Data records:
====================

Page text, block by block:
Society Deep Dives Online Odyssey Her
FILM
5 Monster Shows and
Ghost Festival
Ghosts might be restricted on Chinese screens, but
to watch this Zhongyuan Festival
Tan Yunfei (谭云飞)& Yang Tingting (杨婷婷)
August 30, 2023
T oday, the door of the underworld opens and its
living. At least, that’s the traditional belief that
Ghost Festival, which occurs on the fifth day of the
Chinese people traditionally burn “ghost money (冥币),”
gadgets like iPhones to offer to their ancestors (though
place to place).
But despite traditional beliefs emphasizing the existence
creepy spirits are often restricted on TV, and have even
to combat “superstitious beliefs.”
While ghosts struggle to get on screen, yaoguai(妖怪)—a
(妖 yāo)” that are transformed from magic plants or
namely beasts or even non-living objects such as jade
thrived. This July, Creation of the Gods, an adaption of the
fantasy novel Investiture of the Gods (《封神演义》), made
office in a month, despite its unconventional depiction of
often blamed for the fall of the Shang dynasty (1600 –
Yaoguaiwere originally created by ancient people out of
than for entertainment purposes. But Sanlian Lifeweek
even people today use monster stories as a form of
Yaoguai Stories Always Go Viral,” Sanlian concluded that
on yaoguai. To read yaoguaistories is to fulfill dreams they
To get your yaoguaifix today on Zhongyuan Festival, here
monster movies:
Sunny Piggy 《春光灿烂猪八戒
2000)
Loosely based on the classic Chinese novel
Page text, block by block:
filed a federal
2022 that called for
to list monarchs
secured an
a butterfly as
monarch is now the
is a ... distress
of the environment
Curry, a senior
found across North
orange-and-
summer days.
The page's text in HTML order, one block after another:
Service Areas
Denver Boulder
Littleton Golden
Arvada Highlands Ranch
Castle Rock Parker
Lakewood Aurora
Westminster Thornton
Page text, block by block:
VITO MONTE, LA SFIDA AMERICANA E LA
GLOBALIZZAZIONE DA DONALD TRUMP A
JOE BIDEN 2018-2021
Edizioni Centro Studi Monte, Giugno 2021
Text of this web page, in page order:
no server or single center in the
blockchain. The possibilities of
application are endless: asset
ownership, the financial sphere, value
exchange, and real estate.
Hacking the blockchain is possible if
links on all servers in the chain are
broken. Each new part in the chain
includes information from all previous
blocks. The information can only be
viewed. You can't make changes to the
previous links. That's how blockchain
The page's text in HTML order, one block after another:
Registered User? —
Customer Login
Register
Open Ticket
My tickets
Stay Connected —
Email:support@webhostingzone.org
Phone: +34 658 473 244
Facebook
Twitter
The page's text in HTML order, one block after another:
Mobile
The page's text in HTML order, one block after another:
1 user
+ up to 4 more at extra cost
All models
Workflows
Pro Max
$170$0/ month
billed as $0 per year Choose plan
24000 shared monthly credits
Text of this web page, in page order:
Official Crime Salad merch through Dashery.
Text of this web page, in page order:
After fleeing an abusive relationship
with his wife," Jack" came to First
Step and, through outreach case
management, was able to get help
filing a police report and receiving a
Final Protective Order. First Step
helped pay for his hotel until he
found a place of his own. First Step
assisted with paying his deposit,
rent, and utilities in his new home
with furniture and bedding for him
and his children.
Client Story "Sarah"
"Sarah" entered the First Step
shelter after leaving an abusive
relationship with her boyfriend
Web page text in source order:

====================

What to do:
Write out the records again so that each line matches the original exactly.

Solution to this task:
Page text, block by block:
Society Deep Dives Online Odyssey Her
FILM
5 Monster Shows and
Ghost Festival
Ghosts might be restricted on Chinese screens, but
to watch this Zhongyuan Festival
Tan Yunfei (谭云飞)& Yang Tingting (杨婷婷)
August 30, 2023
T oday, the door of the underworld opens and its
living. At least, that’s the traditional belief that
Ghost Festival, which occurs on the fifth day of the
Chinese people traditionally burn “ghost money (冥币),”
gadgets like iPhones to offer to their ancestors (though
place to place).
But despite traditional beliefs emphasizing the existence
creepy spirits are often restricted on TV, and have even
to combat “superstitious beliefs.”
While ghosts struggle to get on screen, yaoguai(妖怪)—a
(妖 yāo)” that are transformed from magic plants or
namely beasts or even non-living objects such as jade
thrived. This July, Creation of the Gods, an adaption of the
fantasy novel Investiture of the Gods (《封神演义》), made
office in a month, despite its unconventional depiction of
often blamed for the fall of the Shang dynasty (1600 –
Yaoguaiwere originally created by ancient people out of
than for entertainment purposes. But Sanlian Lifeweek
even people today use monster stories as a form of
Yaoguai Stories Always Go Viral,” Sanlian concluded that
on yaoguai. To read yaoguaistories is to fulfill dreams they
To get your yaoguaifix today on Zhongyuan Festival, here
monster movies:
Sunny Piggy 《春光灿烂猪八戒
2000)
Loosely based on the classic Chinese novel
Page text, block by block:
filed a federal
2022 that called for
to list monarchs
secured an
a butterfly as
monarch is now the
is a ... distress
of the environment
Curry, a senior
found across North
orange-and-
summer days.
The page's text in HTML order, one block after another:
Service Areas
Denver Boulder
Littleton Golden
Arvada Highlands Ranch
Castle Rock Parker
Lakewood Aurora
Westminster Thornton
Page text, block by block:
VITO MONTE, LA SFIDA AMERICANA E LA
GLOBALIZZAZIONE DA DONALD TRUMP A
JOE BIDEN 2018-2021
Edizioni Centro Studi Monte, Giugno 2021
Text of this web page, in page order:
no server or single center in the
blockchain. The possibilities of
application are endless: asset
ownership, the financial sphere, value
exchange, and real estate.
Hacking the blockchain is possible if
links on all servers in the chain are
broken. Each new part in the chain
includes information from all previous
blocks. The information can only be
viewed. You can't make changes to the
previous links. That's how blockchain
The page's text in HTML order, one block after another:
Registered User? —
Customer Login
Register
Open Ticket
My tickets
Stay Connected —
Email:support@webhostingzone.org
Phone: +34 658 473 244
Facebook
Twitter
The page's text in HTML order, one block after another:
Mobile
The page's text in HTML order, one block after another:
1 user
+ up to 4 more at extra cost
All models
Workflows
Pro Max
$170$0/ month
billed as $0 per year Choose plan
24000 shared monthly credits
Text of this web page, in page order:
Official Crime Salad merch through Dashery.
Text of this web page, in page order:
After fleeing an abusive relationship
with his wife," Jack" came to First
Step and, through outreach case
management, was able to get help
filing a police report and receiving a
Final Protective Order. First Step
helped pay for his hotel until he
found a place of his own. First Step
assisted with paying his deposit,
rent, and utilities in his new home
with furniture and bedding for him
and his children.
Client Story "Sarah"
"Sarah" entered the First Step
shelter after leaving an abusive
relationship with her boyfriend
Web page text in source order:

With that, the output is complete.